Поскольку дверь в процедурную Норин наглухо закрыла и заперла, новый персонаж забрался в нее через окно, пока еще распахнутое:
— Тоже буду помогать! — девчонка лет двенадцати набычилась, исподлобья оглядев всех по очереди и готовая держать оборону до последнего. — Там мой отец!
— Литси? — уточнила что-то сообразившая ресса.
— Да! — вызова в голосе юной барышни лишь прибавилось. — И кроме него у меня никого нету!
— Ясно. — Окинув взглядом свою внезапно сложившуюся хирургическую бригаду, Фэл мысленно похвалила собственную предусмотрительность — процедурная уже давно была подготовлена ко всему, в том числе к подобной операции. И сразу распорядилась:
— Госпожа Шарот, идите сюда, нужно избавить его от одежды. А вы, обе, быстро мойте руки. Щелочь вон там, на умывальнике. Потом поменяемся и начнете готовить эфир, простыни и перевязку, пока мы моемся…
Но прервав себя на полуслове быстро шагнула к застонавшему в беспамятстве унтеру, уложенному на кушетку:
— Потерпи, миленький. Совсем чуток потерпи. Все будет хорошо, просто продержись немного…

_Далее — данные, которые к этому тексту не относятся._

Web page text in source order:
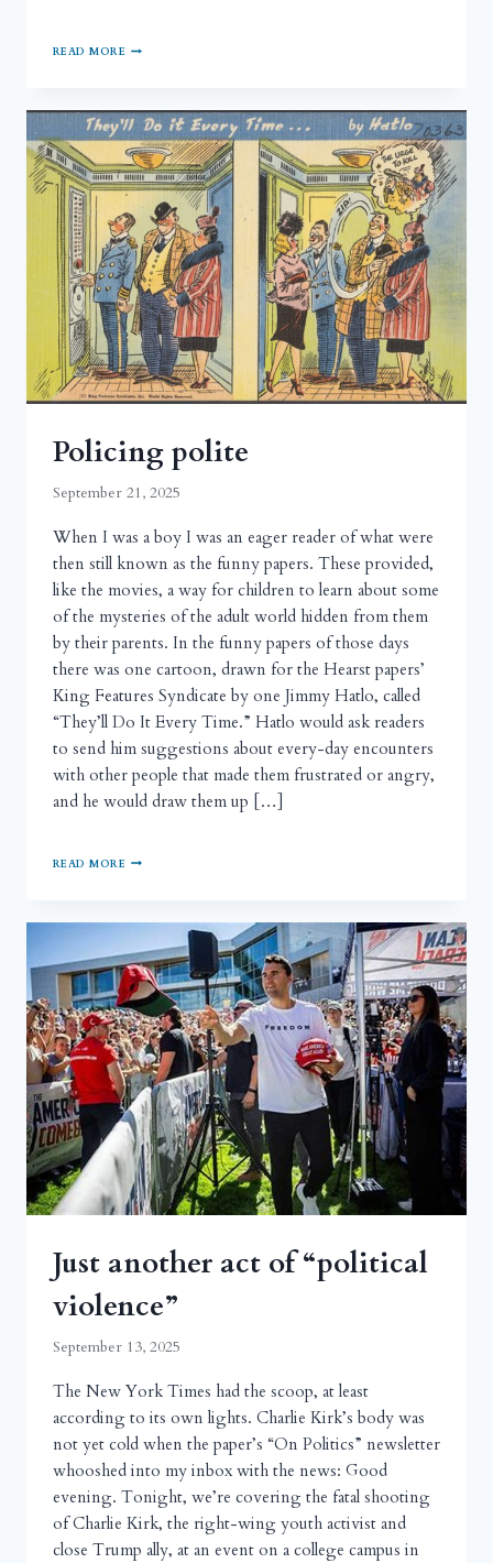
READ MORE
Policing polite
September 21, 2025
When I was a boy I was an eager reader of what were
then still known as the funny papers. These provided,
like the movies, a way for children to learn about some
of the mysteries of the adult world hidden from them
by their parents. In the funny papers of those days
there was one cartoon, drawn for the Hearst papers’
King Features Syndicate by one Jimmy Hatlo, called
“They’ll Do It Every Time.” Hatlo would ask readers
to send him suggestions about every-day encounters
with other people that made them frustrated or angry,
and he would draw them up […]
READ MORE
Just another act of “political
violence”
September 13, 2025
The New York Times had the scoop, at least
according to its own lights. Charlie Kirk’s body was
not yet cold when the paper’s “On Politics” newsletter
whooshed into my inbox with the news: Good
evening. Tonight, we’re covering the fatal shooting
of Charlie Kirk, the right-wing youth activist and
close Trump ally, at an event on a college campus in
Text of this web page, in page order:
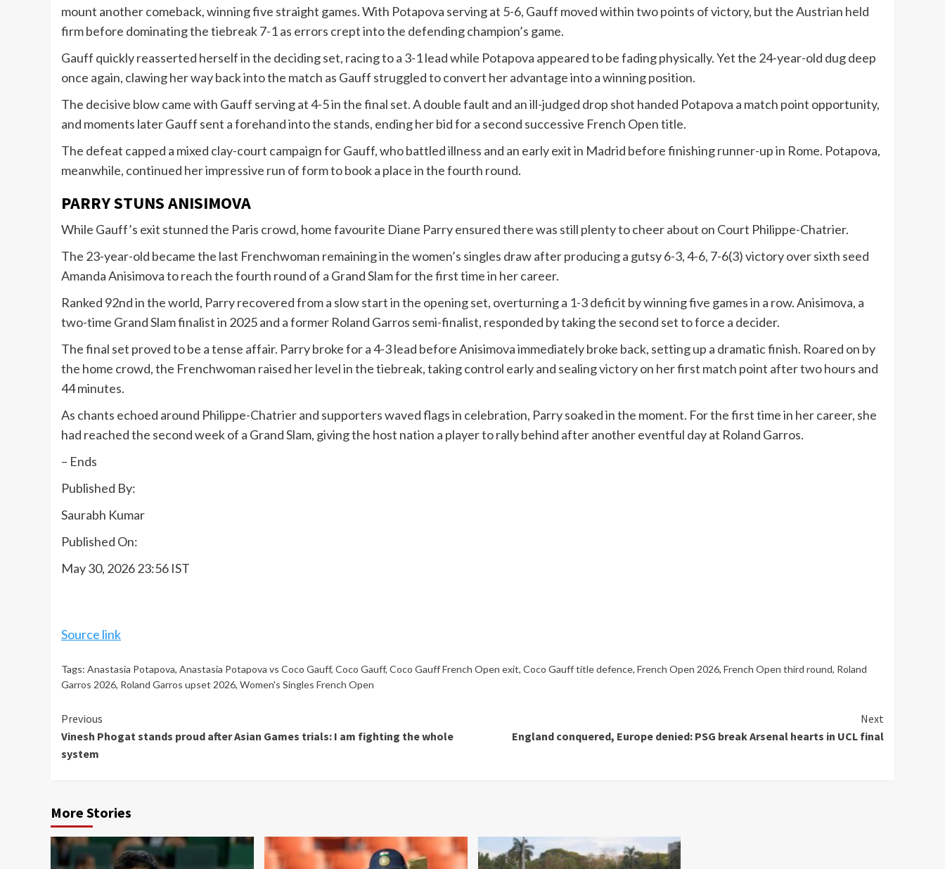
mount another comeback, winning five straight games. With Potapova serving at 5-6, Gauff moved within two points of victory, but the Austrian held
firm before dominating the tiebreak 7-1 as errors crept into the defending champion’s game.
Gauff quickly reasserted herself in the deciding set, racing to a 3-1 lead while Potapova appeared to be fading physically. Yet the 24-year-old dug deep
once again, clawing her way back into the match as Gauff struggled to convert her advantage into a winning position.
The decisive blow came with Gauff serving at 4-5 in the final set. A double fault and an ill-judged drop shot handed Potapova a match point opportunity,
and moments later Gauff sent a forehand into the stands, ending her bid for a second successive French Open title.
The defeat capped a mixed clay-court campaign for Gauff, who battled illness and an early exit in Madrid before finishing runner-up in Rome. Potapova,
meanwhile, continued her impressive run of form to book a place in the fourth round.
PARRY STUNS ANISIMOVA
While Gauff’s exit stunned the Paris crowd, home favourite Diane Parry ensured there was still plenty to cheer about on Court Philippe-Chatrier.
The 23-year-old became the last Frenchwoman remaining in the women’s singles draw after producing a gutsy 6-3, 4-6, 7-6(3) victory over sixth seed
Amanda Anisimova to reach the fourth round of a Grand Slam for the first time in her career.
Ranked 92nd in the world, Parry recovered from a slow start in the opening set, overturning a 1-3 deficit by winning five games in a row. Anisimova, a
two-time Grand Slam finalist in 2025 and a former Roland Garros semi-finalist, responded by taking the second set to force a decider.
The final set proved to be a tense affair. Parry broke for a 4-3 lead before Anisimova immediately broke back, setting up a dramatic finish. Roared on by
the home crowd, the Frenchwoman raised her level in the tiebreak, taking control early and sealing victory on her first match point after two hours and
44 minutes.
As chants echoed around Philippe-Chatrier and supporters waved flags in celebration, Parry soaked in the moment. For the first time in her career, she
had reached the second week of a Grand Slam, giving the host nation a player to rally behind after another eventful day at Roland Garros.
– Ends
Published By:
Saurabh Kumar
Published On:
May 30, 2026 23:56 IST
Source link
Tags: Anastasia Potapova, Anastasia Potapova vs Coco Gauff, Coco Gauff, Coco Gauff French Open exit, Coco Gauff title defence, French Open 2026, French Open third round, Roland
Garros 2026, Roland Garros upset 2026, Women's Singles French Open
Continue
Reading
Previous
Vinesh Phogat stands proud after Asian Games trials: I am fighting the whole
system
Next
England conquered, Europe denied: PSG break Arsenal hearts in UCL final
More Stories

За спиной с грохотом опрокинули банку со средством для дезинфекции. Но хоть без всхлипов обошлось, и то хорошо. Не оборачиваясь, ресса предупредила:
— Свалишься в обморок — даже поднимать не стану. Учти.
— Не свалюсь, — упрямо раздалось в ответ.
Когда вояку раздели, что-то расстегнув, что-то просто срезав, и осторожно перетащили на застеленный проглаженным полотном стол, стало понятно, что дело действительно серьезно. Мужику переломало левую руку — в двух местах как минимум; задело левую же сторону груди — на ребрах многочисленные ушибы, а то и перелом-другой, но, самое неприятное, это голова. Что-то, скорее всего балка, упавшая сверху, оглушило его, оставив грандиозную гематому и содрав часть скальпа, отчего кровь до сих пор продолжала капать на белую некогда простынь.